ドイツでは小学校から民主主義の基本を実践的に学ぶそうですが、日本では概念的にしか学びません。ドイツは都市には広場があって、日常的に政治の話をする機会があるそうですが、日本には広場はなく、政治集会というと危険視されたりもします。テレビや新聞でも大事なことはほんの少ししか扱われません。政治家や有識者(御用学者だったりもする)の発言が事実かどうかの確認もほぼ行われていません。日本のほとんどのマスメディアは残念ながら、ジャーナリズムは機能しておらず、プロパガンダのほうが多い状況だと感じます。これでは「なんで投票に行かなきゃいけないの?」「めんどくさいからいいや」となっても仕方ないと思います。

「マスメディアがダメなら、一人一人がメディアになれ」という意見もあるけど、リアルな場では日常的に政治や社会問題の話は本当にしにくい空気があります。小心者の私にはできない…(この人には大丈夫かな?と思って話してみてもプライドを傷つけて怒らせてしまったり…)。それでやめてしまったんだけど、それでもみんな本当はきっと、本当のことが知りたいと思っているんだと思う。身近な人がどういう意見を持っているかということにも関心がある人も多いのではないかと思う。だけど、リアルな場では聞きにくいし、言いづらい。日本人は特に、正解しか口にしちゃいけない、って雰囲気の教育を受けてるから、勉強しまくって確信を持てるまで賢い人ほど黙ってこっそり勉強する傾向が強いと思う。だから、ネット上でこっそり読みたいという人も多いのではないかと思います。ネット上で意見を書いたり、知ったことを伝えたりすることは、もしかしたら、ドイツの人たちがしているみたいな広場で語り合う代わりにできるんじゃないかと思いました。
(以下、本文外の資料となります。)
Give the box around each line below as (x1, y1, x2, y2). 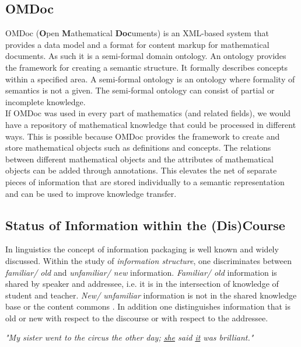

そういう語り合う機会があって、ほかの人たちと「解決するにはどうすればいいか」というディスカッションが生まれて、じゃあ政治的にはどうしたらいいのか、と段階を踏んで変化に至るものなんじゃないだろうか。個人→身近な人→もっと多くの人→社会→政治、政治が変わるのは一番最後なのでは。「投票しようよ」だけ言って投票率を上げようとするのはこの最後の段階にいきなり働きかけるという感じがします。まずは個人レベルで意見を表明するのが第一歩なのではないかと思いました。空に叫んでいる感じで虚しくもなるけど、それすらしなかったら無抵抗に、望まない流れに流されているだけになってしまう。

民主主義は、選挙のときだけではなくて、日常から常に実践するものだと思います。主権者である國民の一人一人が日々積み上げていくもの。私もその一人として自分のできることを最大限やっていこうと思いました。そのほうが後悔が少なくて済む。5カ月も放置してしまったけど、また不定期ですが、書いていこうと思います。疲れたらたぶんまた休みますが…細く長く続けていけるように、またほどよいペースで書かせてください。